**Brief**
From the records below, copy every line that contains the word "Hive".

(Records from a dataset)
......

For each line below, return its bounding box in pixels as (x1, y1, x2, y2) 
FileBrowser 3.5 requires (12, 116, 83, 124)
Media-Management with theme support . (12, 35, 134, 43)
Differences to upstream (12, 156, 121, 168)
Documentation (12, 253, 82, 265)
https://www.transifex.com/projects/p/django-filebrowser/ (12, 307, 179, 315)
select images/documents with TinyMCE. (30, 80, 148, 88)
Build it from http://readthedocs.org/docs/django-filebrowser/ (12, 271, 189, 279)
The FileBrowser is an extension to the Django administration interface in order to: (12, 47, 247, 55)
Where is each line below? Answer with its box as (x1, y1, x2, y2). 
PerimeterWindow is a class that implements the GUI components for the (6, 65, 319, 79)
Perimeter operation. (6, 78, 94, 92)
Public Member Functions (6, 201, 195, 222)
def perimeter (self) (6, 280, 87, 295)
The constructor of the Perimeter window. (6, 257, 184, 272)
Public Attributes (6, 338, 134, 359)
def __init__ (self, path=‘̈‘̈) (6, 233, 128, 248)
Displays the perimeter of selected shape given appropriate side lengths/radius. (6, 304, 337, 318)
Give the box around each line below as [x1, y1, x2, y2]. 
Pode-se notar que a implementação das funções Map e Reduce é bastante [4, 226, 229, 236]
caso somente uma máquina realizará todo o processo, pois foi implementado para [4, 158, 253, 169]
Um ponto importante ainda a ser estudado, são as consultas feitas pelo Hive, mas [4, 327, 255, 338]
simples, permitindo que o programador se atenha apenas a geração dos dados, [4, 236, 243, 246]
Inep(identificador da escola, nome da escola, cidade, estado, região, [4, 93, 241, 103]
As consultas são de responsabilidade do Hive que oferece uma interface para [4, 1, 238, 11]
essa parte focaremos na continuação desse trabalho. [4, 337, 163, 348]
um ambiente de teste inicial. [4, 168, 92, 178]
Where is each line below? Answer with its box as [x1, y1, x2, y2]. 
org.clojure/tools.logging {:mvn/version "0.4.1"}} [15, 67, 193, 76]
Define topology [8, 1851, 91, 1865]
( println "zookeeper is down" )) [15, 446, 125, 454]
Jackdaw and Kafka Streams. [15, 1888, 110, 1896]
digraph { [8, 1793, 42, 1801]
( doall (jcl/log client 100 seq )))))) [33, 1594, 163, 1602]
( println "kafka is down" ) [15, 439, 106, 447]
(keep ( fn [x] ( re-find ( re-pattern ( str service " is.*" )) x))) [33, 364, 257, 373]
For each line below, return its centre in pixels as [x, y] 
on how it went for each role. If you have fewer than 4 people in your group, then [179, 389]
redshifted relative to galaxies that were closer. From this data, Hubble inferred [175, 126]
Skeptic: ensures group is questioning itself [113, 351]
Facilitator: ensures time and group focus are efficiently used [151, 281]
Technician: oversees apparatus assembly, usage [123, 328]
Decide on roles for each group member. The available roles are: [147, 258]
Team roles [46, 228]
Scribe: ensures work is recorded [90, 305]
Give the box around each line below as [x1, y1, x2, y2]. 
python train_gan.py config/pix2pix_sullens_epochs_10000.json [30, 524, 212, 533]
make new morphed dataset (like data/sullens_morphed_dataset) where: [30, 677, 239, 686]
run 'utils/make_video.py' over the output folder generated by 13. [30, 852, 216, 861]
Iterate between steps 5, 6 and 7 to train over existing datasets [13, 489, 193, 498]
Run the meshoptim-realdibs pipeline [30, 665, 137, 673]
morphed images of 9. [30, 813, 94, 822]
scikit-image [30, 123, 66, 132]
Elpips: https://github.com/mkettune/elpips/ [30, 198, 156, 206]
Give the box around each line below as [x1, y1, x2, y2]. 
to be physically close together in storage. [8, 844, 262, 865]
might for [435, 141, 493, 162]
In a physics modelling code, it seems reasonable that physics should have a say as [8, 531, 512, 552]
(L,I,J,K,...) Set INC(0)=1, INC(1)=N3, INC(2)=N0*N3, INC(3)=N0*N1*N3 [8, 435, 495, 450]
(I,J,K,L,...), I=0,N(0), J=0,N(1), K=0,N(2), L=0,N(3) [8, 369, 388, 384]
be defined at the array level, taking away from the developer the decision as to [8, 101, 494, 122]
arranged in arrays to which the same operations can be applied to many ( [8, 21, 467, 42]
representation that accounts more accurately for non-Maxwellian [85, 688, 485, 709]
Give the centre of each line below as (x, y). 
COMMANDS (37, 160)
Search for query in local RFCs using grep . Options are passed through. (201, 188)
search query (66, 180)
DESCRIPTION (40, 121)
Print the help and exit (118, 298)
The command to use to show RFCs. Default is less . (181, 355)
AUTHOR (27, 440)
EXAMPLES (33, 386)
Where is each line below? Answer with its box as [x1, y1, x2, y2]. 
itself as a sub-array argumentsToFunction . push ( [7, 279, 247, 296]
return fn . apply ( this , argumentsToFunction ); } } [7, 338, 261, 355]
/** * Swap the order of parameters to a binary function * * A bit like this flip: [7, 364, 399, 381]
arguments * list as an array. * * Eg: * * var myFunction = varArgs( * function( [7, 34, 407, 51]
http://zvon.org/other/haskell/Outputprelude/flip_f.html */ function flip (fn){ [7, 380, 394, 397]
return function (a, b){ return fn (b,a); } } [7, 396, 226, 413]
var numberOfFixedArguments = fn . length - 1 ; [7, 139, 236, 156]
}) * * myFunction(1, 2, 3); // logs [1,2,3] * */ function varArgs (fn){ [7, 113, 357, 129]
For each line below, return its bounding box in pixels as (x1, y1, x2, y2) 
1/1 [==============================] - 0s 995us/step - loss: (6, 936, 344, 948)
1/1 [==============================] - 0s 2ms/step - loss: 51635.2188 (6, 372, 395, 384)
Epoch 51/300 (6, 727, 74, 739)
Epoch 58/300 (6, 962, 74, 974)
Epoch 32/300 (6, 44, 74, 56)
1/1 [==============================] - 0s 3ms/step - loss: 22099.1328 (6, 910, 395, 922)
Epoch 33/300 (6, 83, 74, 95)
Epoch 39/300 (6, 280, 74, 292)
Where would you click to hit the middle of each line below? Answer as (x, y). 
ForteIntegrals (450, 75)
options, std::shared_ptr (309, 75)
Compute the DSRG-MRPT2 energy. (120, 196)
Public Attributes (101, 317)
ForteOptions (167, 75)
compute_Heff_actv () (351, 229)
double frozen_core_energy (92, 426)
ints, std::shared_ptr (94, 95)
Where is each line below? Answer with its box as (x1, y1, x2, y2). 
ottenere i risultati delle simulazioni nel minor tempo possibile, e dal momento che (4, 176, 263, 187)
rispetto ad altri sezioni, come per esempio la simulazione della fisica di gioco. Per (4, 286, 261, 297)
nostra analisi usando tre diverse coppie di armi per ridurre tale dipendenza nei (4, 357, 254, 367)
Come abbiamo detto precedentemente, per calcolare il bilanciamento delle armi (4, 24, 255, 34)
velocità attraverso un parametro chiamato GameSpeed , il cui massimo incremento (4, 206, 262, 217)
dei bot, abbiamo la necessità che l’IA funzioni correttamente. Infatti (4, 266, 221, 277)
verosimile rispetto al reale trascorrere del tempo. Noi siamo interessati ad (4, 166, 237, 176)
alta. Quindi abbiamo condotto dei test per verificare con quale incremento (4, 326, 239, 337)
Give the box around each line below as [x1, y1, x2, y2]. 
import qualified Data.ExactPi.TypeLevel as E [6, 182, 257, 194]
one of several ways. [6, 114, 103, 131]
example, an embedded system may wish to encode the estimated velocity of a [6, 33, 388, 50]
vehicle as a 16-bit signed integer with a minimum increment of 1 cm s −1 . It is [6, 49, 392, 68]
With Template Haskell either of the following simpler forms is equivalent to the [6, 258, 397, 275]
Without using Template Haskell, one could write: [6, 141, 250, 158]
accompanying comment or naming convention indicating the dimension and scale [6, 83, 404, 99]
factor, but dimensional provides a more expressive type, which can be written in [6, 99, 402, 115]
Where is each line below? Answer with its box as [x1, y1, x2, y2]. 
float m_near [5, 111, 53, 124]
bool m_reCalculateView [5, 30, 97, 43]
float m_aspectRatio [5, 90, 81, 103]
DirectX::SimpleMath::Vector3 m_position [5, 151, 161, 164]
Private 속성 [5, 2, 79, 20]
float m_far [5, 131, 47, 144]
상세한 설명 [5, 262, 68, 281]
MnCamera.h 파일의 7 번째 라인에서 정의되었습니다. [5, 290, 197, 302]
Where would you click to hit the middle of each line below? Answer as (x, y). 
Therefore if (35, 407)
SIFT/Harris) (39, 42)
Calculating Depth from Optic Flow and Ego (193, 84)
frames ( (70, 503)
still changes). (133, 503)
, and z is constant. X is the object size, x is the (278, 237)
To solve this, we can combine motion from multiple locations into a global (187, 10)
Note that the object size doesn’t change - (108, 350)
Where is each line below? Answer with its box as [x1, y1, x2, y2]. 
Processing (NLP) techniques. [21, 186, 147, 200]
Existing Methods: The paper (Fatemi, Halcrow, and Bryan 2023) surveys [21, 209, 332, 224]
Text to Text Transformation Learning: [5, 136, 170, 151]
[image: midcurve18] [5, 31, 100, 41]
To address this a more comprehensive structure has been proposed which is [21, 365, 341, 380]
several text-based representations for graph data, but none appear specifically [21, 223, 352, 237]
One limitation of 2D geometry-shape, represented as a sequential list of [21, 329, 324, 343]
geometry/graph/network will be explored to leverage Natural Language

......

**Task result**
Um ponto importante ainda a ser estudado, são as consultas feitas pelo Hive, mas [4, 327, 255, 338]
As consultas são de responsabilidade do Hive que oferece uma interface para [4, 1, 238, 11]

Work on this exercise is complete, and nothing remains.